— WORK REQUIRED —
Would you reproduce, without any alteration, the lines from the opening line of the entries through the line that has "通常通り他のコマンドラインパラメータも使用可能: (7, 471, 148, 479)" in it?

(Recorded data)

Segment Open

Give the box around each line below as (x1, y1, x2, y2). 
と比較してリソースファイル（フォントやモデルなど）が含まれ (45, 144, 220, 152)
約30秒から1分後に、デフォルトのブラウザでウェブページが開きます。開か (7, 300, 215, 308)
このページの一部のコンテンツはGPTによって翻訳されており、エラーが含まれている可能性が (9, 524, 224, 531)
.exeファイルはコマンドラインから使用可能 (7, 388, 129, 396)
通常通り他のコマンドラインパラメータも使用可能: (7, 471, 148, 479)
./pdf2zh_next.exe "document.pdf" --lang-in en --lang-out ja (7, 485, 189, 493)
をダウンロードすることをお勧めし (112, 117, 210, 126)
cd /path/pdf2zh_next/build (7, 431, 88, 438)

Segment Closed

— REPLY TO THE TASK —
Give the box around each line below as (x1, y1, x2, y2). 
と比較してリソースファイル（フォントやモデルなど）が含まれ (45, 144, 220, 152)
約30秒から1分後に、デフォルトのブラウザでウェブページが開きます。開か (7, 300, 215, 308)
このページの一部のコンテンツはGPTによって翻訳されており、エラーが含まれている可能性が (9, 524, 224, 531)
.exeファイルはコマンドラインから使用可能 (7, 388, 129, 396)
通常通り他のコマンドラインパラメータも使用可能: (7, 471, 148, 479)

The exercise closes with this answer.